Ihre Laufdaten sind wieder mal fantastisch. Kein Vergleich zu seinen. Überhaupt – er hat in den letzten Tagen wirklich nachgelassen, wenn er seine Läufe mit denen von vor zwei Wochen vergleicht: Er lief mehr Kilometer in derselben Zeit, verbrannte dadurch mehr Kalorien, seine Pace war besser und die rot gefärbten Streckenabschnitte – die seine Schnelligkeit symbolisieren – traten gehäuft auf. Bei seinem Lauf gestern ist fast die gesamte Strecke grün. Mist. 
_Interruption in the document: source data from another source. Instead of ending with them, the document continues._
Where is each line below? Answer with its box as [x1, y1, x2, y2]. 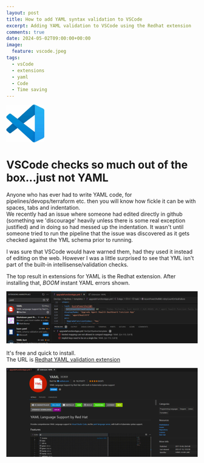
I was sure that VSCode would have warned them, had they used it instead [6, 248, 193, 255]
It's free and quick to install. [6, 349, 76, 357]
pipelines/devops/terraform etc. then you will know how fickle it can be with [6, 197, 196, 205]
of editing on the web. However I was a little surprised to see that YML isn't [6, 255, 194, 262]
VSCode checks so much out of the [6, 158, 188, 172]
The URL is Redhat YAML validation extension [6, 356, 120, 363]
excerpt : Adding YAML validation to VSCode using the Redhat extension [6, 22, 191, 29]
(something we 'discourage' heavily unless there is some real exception [6, 217, 186, 224]
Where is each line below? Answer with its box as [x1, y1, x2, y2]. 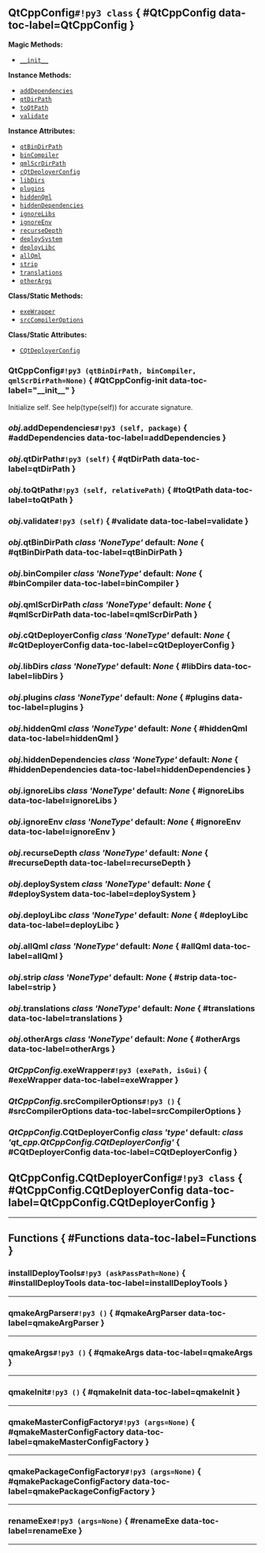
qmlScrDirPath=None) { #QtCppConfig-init [8, 374, 168, 385]
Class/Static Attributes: [8, 329, 88, 339]
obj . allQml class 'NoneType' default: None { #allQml [8, 940, 211, 951]
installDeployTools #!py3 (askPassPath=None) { [8, 1268, 186, 1279]
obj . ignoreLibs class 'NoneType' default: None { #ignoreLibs [8, 785, 244, 796]
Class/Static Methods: [8, 291, 84, 300]
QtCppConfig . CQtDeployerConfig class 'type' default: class [8, 1127, 244, 1138]
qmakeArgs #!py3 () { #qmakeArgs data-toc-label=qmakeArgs [8, 1347, 253, 1358]
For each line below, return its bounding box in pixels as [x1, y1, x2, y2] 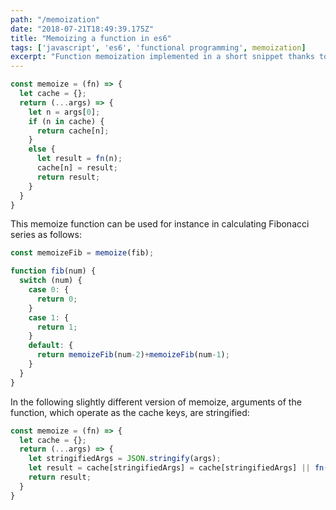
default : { [28, 341, 74, 351]
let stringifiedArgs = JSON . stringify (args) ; [28, 454, 222, 464]
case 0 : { [28, 285, 70, 295]
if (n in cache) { [28, 116, 105, 126]
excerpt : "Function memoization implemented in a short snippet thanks [10, 52, 315, 62]
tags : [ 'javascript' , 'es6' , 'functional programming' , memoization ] [10, 42, 307, 53]
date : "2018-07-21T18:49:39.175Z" [10, 24, 155, 34]
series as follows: [10, 229, 82, 241]
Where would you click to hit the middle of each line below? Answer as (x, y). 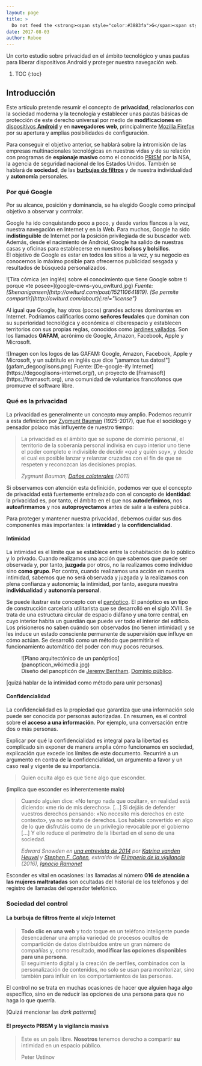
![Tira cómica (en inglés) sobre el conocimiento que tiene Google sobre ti (97, 279)
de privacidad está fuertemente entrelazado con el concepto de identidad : (99, 494)
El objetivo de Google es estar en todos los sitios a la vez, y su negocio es (98, 255)
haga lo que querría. (31, 1001)
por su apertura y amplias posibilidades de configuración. (78, 133)
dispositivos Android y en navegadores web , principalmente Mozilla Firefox (100, 126)
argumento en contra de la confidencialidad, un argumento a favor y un (94, 760)
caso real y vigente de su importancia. (54, 766)
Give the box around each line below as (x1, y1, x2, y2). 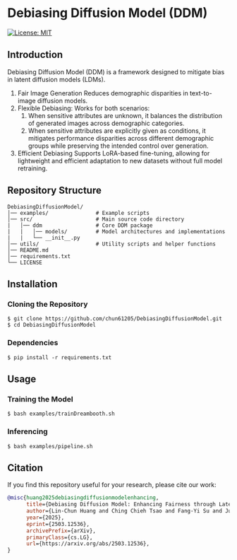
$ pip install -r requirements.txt (7, 354, 112, 361)
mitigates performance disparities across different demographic (28, 134, 214, 142)
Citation (7, 462, 44, 474)
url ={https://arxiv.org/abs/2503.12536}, (25, 540, 150, 547)
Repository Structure (7, 185, 102, 197)
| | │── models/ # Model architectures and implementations (7, 228, 226, 235)
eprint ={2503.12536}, (25, 520, 90, 527)
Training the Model (7, 394, 73, 404)
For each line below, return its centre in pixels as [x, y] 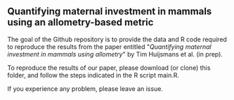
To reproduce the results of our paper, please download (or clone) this [109, 67]
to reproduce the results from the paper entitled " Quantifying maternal [110, 47]
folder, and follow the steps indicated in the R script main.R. [93, 75]
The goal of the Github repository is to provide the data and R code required [117, 39]
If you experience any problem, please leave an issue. [85, 88]
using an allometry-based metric [80, 23]
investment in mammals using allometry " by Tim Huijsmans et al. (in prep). [115, 54]
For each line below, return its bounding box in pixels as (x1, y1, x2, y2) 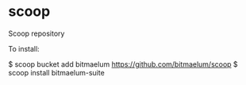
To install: (8, 44, 40, 53)
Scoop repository (8, 29, 65, 38)
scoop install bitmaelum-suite (8, 68, 105, 77)
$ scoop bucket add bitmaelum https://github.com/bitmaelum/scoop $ (8, 59, 238, 69)
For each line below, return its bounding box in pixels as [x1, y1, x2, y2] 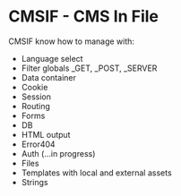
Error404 [21, 139, 56, 149]
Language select [21, 53, 83, 64]
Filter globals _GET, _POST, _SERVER [21, 63, 158, 73]
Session [21, 91, 51, 102]
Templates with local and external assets [21, 167, 172, 178]
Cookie [21, 81, 48, 92]
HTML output [21, 129, 71, 140]
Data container [21, 72, 77, 82]
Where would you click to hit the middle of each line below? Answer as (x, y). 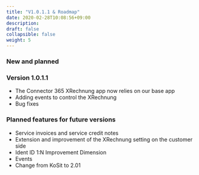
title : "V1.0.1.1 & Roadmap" (43, 12)
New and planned (33, 61)
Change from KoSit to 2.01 (48, 165)
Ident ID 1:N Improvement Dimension (61, 152)
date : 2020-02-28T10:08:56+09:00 (49, 18)
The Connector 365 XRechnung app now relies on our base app (95, 91)
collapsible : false (31, 35)
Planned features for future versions (61, 120)
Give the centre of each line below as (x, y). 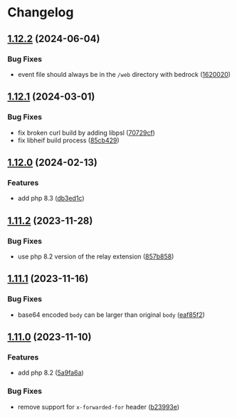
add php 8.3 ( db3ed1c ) (51, 198)
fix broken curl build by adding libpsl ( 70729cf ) (86, 132)
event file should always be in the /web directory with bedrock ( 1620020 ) (124, 74)
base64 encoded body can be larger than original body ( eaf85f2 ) (111, 315)
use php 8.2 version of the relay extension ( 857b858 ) (96, 256)
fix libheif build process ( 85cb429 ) (68, 140)
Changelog (41, 12)
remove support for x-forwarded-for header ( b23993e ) (99, 407)
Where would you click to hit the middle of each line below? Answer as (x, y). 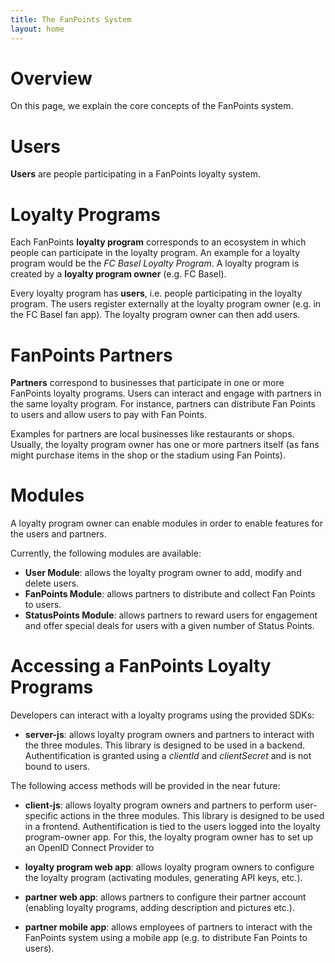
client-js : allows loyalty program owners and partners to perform (158, 805)
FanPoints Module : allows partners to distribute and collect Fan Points (170, 594)
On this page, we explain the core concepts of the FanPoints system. (152, 106)
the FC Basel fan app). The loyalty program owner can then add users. (155, 315)
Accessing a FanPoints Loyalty (141, 666)
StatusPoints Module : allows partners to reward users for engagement (171, 615)
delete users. (52, 583)
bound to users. (57, 767)
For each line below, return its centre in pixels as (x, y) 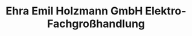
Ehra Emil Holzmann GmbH (74, 11)
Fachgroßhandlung (96, 24)
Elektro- (166, 11)
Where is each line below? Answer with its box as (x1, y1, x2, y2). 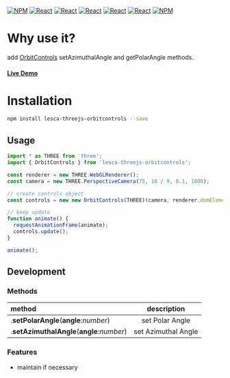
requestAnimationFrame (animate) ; (13, 222, 109, 229)
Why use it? (7, 31, 76, 46)
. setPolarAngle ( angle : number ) (10, 316, 111, 325)
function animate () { (7, 215, 69, 222)
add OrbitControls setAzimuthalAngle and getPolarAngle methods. (7, 53, 194, 61)
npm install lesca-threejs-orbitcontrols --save (7, 115, 149, 123)
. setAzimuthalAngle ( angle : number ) (10, 327, 128, 336)
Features (7, 347, 38, 357)
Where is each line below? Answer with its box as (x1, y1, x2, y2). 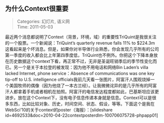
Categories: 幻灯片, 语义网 (17, 18, 70, 24)
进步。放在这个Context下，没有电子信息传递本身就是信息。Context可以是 (5, 94, 152, 101)
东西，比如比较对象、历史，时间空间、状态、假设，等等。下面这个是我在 (9, 101, 155, 106)
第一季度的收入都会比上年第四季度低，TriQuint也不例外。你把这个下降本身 (5, 52, 154, 58)
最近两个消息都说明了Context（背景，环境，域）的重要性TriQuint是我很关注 (5, 34, 157, 40)
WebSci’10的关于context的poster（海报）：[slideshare (5, 106, 113, 113)
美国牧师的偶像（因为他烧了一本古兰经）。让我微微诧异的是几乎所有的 (9, 82, 148, 88)
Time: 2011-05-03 (17, 24, 53, 30)
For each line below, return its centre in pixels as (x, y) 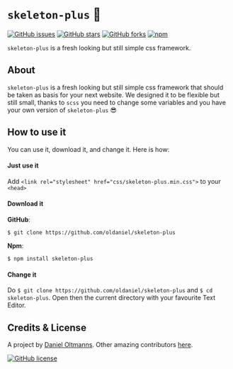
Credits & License (47, 327)
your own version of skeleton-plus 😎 (62, 110)
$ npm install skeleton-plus (50, 258)
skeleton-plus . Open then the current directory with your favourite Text (112, 298)
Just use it (23, 165)
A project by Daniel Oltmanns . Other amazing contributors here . (100, 344)
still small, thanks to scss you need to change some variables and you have (117, 102)
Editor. (17, 305)
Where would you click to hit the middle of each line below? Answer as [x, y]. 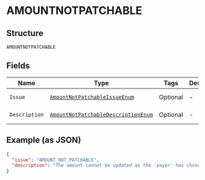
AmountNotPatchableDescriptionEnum [102, 114]
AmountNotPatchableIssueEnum [92, 97]
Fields [18, 66]
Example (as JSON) [44, 140]
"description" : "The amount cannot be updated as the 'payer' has [98, 165]
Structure [25, 33]
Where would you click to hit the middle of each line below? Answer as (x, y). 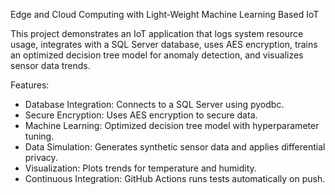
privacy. (41, 157)
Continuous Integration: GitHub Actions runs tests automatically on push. (175, 178)
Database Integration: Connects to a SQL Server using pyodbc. (154, 104)
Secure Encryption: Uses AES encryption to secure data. (141, 115)
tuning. (39, 136)
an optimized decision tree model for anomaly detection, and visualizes (157, 55)
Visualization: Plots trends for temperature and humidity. (140, 168)
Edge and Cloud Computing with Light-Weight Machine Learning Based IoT (165, 14)
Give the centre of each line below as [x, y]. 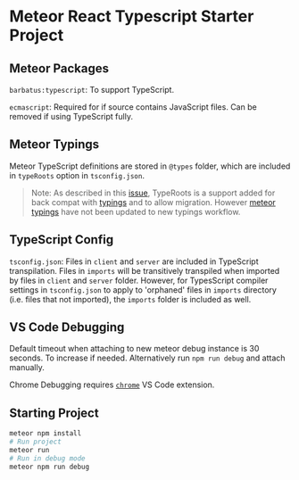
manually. [27, 368]
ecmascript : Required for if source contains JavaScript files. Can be [133, 107]
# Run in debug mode [48, 458]
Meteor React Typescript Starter [132, 17]
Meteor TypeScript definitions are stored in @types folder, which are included [150, 166]
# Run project [36, 442]
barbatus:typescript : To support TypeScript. [92, 90]
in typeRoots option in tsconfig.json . [77, 175]
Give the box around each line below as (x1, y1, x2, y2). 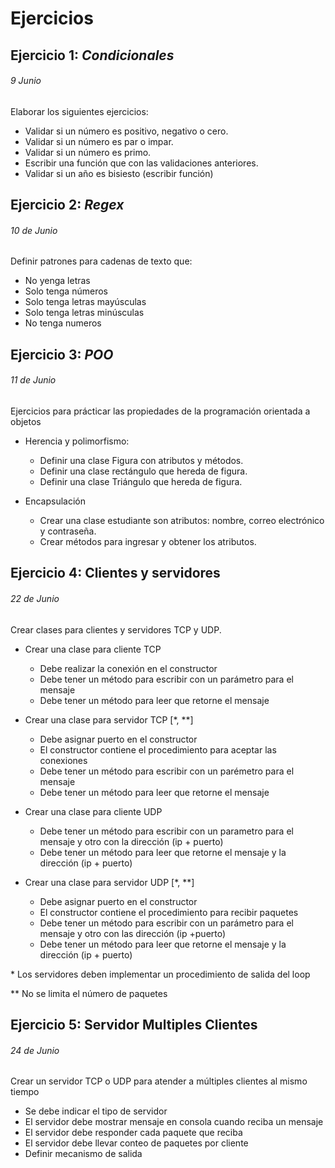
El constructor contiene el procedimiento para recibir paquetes (39, 906, 299, 918)
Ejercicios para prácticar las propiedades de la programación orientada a (10, 405, 311, 417)
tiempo (10, 1086, 40, 1098)
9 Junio (10, 75, 42, 87)
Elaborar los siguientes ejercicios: (10, 105, 149, 117)
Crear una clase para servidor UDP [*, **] (24, 876, 195, 888)
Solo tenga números (24, 285, 108, 297)
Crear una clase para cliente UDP (24, 805, 163, 817)
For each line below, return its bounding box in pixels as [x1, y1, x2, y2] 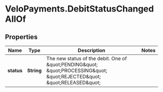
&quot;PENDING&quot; [46, 61, 98, 68]
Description [77, 47, 106, 53]
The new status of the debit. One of [46, 55, 127, 62]
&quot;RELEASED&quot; [46, 79, 101, 86]
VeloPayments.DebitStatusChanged [5, 3, 154, 14]
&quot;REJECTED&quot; [46, 73, 101, 80]
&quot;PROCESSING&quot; [46, 67, 108, 74]
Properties [5, 33, 38, 41]
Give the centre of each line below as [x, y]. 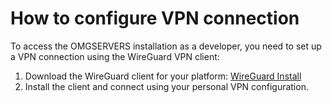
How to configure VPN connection [155, 18]
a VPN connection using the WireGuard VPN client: [115, 56]
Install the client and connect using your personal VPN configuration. [166, 86]
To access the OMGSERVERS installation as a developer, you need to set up [166, 46]
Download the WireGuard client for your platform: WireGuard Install [163, 76]
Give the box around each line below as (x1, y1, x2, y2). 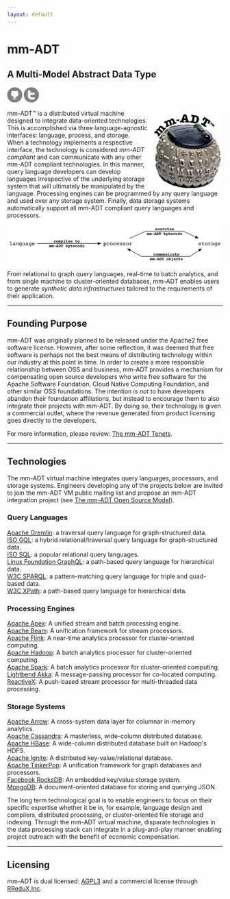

Er hat sich auch besser gefühlt, wie ihm die Smileys verraten, die er selbst nach jedem Lauf ausgewählt hat. Von einem Fortschritt kann daher nicht die Rede sein. Auch wenn ihm die App das so schön weiß machen will mit ihrem Balkendiagramm als Icon. Sein Diagramm würde eher wieder absinken, statt steil in die Höhe zu schießen.

Grimmig schließt Hendrik die App – sie macht ihm schlechte Laune. Stattdessen öffnet er YAZIO und schaut, wie viele Kalorien er noch für sein Abendessen übrig hat. Verdammt. Wieder mal hat er vergessen, sein Wasser einzutragen. Dabei ist viel trinken doch wichtig. Und Hendrik weiß auch, dass es nichts nützt, das Wasser für einen gesamten Tag auf einmal in sich hinein zu schütten. 

Er überlegt, ob es zwei oder drei Gläser waren, die er nachmittags noch im Büro getrunken hat. Es macht ihn ein wenig wütend, dass er jetzt wegen seiner eigenen Schusseligkeit nicht mehr nachvollziehen kann, wie viel Wasser er den Tag über zu sich genommen hat. 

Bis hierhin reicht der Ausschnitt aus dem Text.